The fifth and final movement carries this idea to fruition. It begins with a huge bang and clash, a return to struggle. This movement weighs at 34 minutes, longer than many other entire symphonic works. Naturally, something of this length is complex, rich with musical ideas. Of the many highlights in this expert composition is the use of trumpets throughout the course of the movement recalling the basic, heroic theme of the first movement. In due course, the entire orchestra examines this, at times quietly giving way to at about 8 minutes to a surge by the horns marking conquest or at least success. Then the movement returns to near silence, percussion builds, and the horns take on a melodramatic appeal. Strings racing. At 15 minutes we are in a gentle period again, like the lazy flow of a river. This gradually returns to near silence again. The theme is vaguely present, faintly presented. I should note that, during more tranquil moments throughout the symphony, Mahler makes use of certain aspects of the orchestra located offstage. Horns and other instruments are composed into the symphony with specific instructions to be spatially separated from the orchestra, played out of the sight of the audience and the conductor. The subtlety midway through the finale surpasses anything Mahler had previously composed. At times a single flute is supported with underlying percussion, faint (offstage) trumpets.

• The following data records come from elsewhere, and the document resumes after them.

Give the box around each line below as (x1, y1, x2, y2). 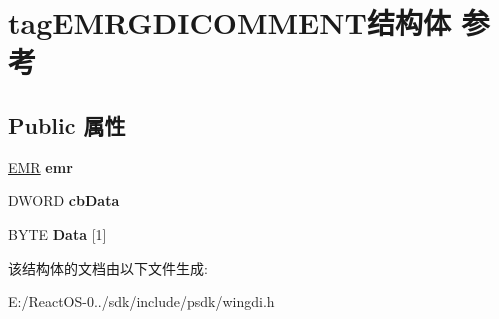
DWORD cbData (8, 190, 120, 211)
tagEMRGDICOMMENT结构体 (8, 2, 451, 43)
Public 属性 (8, 109, 126, 140)
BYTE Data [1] (8, 223, 107, 244)
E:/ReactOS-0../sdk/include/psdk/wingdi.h (8, 291, 275, 312)
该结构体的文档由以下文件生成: (8, 257, 208, 278)
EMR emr (8, 156, 73, 177)

A little over 20 minutes in a female chorus of human voices softly takes the theme into its own. A strong contralto performance leads the voices back to the repeat of the theme by French horns and trumpets. Then a chorus emerges, beautifully featured with solo trumpet that evolves into a special sweetness that only Mahler, because of his graveness and sincerity, can pull off without it sounding kitsch. This lasts about 5-6 minutes before a solo voice is supported by the entire orchestra. The final six minutes of the symphony brings forth the male voices of the chorus and the symphony concludes on a high note by combining and juxtaposing full chorus and orchestration to maximum intensity and fullness that surpasses even George Frideric Handel’s famous “Hallelujah Chorus” and includes the ringing of bells. The chorus sings: “Rise again, yes, rise again, Will you, my heart, in an instant! That for which you suffered, To God will it lead you!” A magnificent composition, filled with touching moments amidst great turmoil and, in the end, spiritual triumph.

Though not of the same metaphysical plateau, the four movements of Jean Sibelius’ Second actually fit together in some respects better than the Resurrection. They offer that rich Scandinavian texture of openness that equals Mahler and yet are distinctively brighter, not brooding at all. Sibelius opens his Second with a solid melody expressed at one point or another by each section of the orchestra, always returning to a lavish harmony. The second movement begins with just cellos and basses in short, sharp notes. This builds with old instruments moving off into other themes as new ones gather keeping the short, sharpness as an undercurrent as the orchestra builds to a splendid passage about 8 minutes into the movement. Then fading away to silence. Sibelius had a genius for silence throughout his body of work. The silence always gives way to a return to the original melody to be built again in variation. The movement becomes heavy near its end. Silence again. Then rich strings to a conclusion supported by horns and flutes. The next movement is very fast and rhythmic, the orchestra at time swarming, at times silent. Then a bass drum introduces a bassoon supported with other winds in a beautifully touching passage before giving way to an uplifting of the entire orchestra into a richly satisfying melody that seamlessly begins the fourth movement. It is one of the great moments in the late-Romantic repertoire. The movement meanders wonderfully through multiple layers of sound, resting on softly repetitive cellos and winds again, which builds into an almost slow, grotesque melodic variation that is ultimately mastered powerfully by the horns. The end is strident and strong.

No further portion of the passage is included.